I nearly created a situation when I pulled out my phone to take a picture of an "engrish" sign they had on the wall.
It'll be interesting to see how the security culture in the US changes or doesn't, a lot of younger developers would be put off if you attempted to somehow restrict their access to the internet from work computers or restricted your ability to plug a phone or some arbitrary device in for charging of whatever. At every job I've had this century it has been fairly trivial to download nearly all of their source code and take it home if you wanted to. Trying to take the politics out of it, we're very much engaged in a cyber cold war with a number of nations that absolutely want to take our secrets; I won't speculate on the real impact but the Russians did meddle in our election.
> Are cases locked / glued shut? It seems like it would be easy enough to connect a new usb header...
Well sure. I think the idea is to prevent mistakes and people just randomly plugging usb sticks they get from conferences as gifts or when they work from home. People will forget and do that anyway even if it is the rule.
When someone start disassembling the laptop or runs around with a screw driver trying to get the epoxy out of the ports, it would a bit hard to claim it was an accidental mistake. In that case, those people can probably find a way to exfiltrate data or to infect the system without the aid of USB keys.
Doing so would trigger a USB disconnection event, which under a sufficiently paranoid ecosystem would immediately terminate the entire enclosure and lock the door and call security.
Epoxy is a pain, just use a sticky connector envelope instead.
USB disconnect disabling whole USB host is trivial to code. You would disable on disconnect instead of whitelisting as there can be USB host bugs.
Add a boot password so that only admin can start the machine...
Plus the are solutions where drivers are also put in a VM to further reduce attack surface.
I've never had a problem converting modest amounts of CNY <-> USD at any bank in China or in the USA. Are you referring to capital export controls (~100k CNY/year)?
I live and work in China and move far than that a year.

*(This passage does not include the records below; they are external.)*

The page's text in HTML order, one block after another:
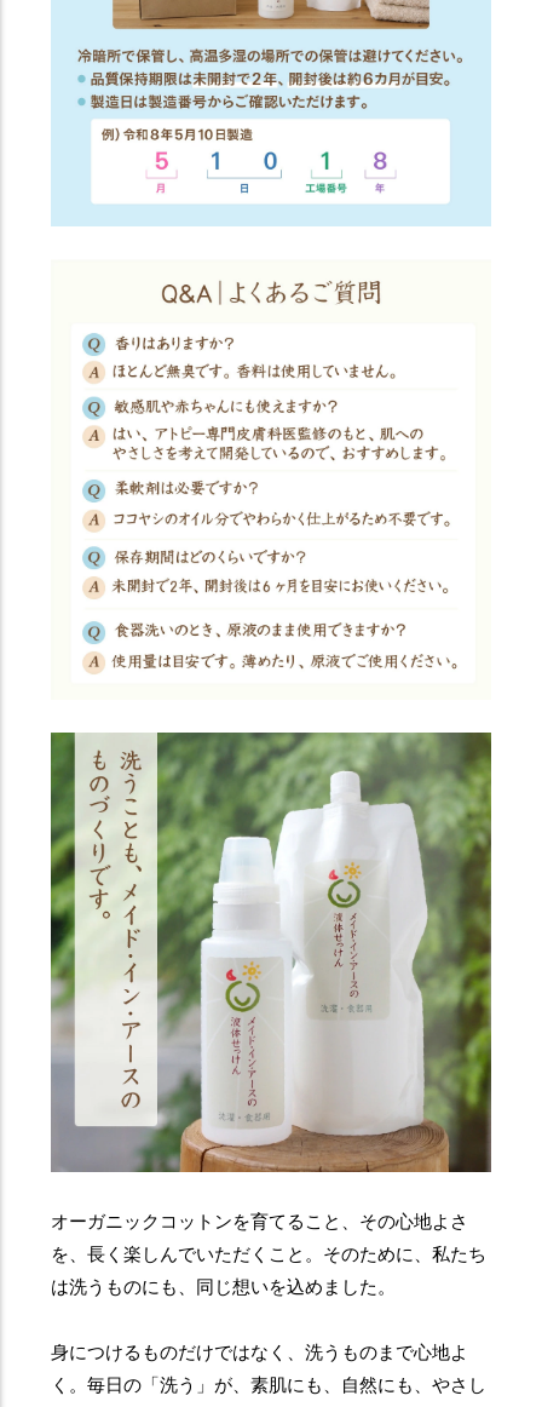
オーガニックコットンを育てること、その心地よさ
を、長く楽しんでいただくこと。そのために、私たち
は洗うものにも、同じ想いを込めました。
身につけるものだけではなく、洗うものまで心地よ
く。毎日の「洗う」が、素肌にも、自然にも、やさし
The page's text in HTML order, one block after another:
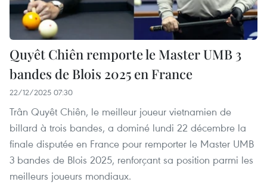
Quyêt Chiên remporte le Master UMB 3
bandes de Blois 2025 en France
22/12/2025 07:30
Trân Quyêt Chiên, le meilleur joueur vietnamien de
billard à trois bandes, a dominé lundi 22 décembre la
finale disputée en France pour remporter le Master UMB
3 bandes de Blois 2025, renforçant sa position parmi les
meilleurs joueurs mondiaux.
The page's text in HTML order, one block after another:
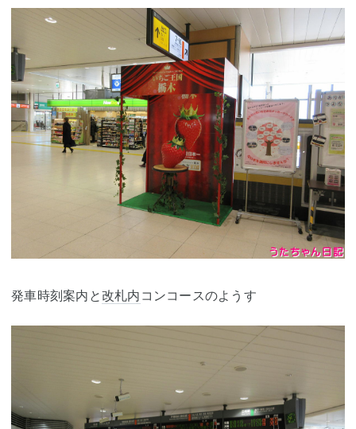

Also the NZ / Australian property markets are both in a bubble caused by Chinese cash investment by wealthy individuals, 100k CNY won't buy anything.
They could glue in a USB data blocker, which is a thing that plugs into a USB port and has a USB socket on the other end and has the power lines connected between the port and socket but not the data lines.
Semiconductor technology is one of the areas of global-technological competition which surely benefit from secrecy. For example, several years ago one of the c-level executives at this specific OEM was caught taking pictures inside of one of their customer's facility. Only the engineering staff from that oem is allowed inside those facilities now, and only for maintenence activity.
It's a very secret industry, and getting even tighter now since China has been blocked from acquiring the latest semiconductor technology. China has so far invested over $40 billion in boosting their chip-making abilities, to acquire capital, IP, and knowledge-workers. Given their history of borrowing technology from other countries without attribution, if I were at the head of a semiconductor related company, I would clamp down on the secrets ahead of the danger.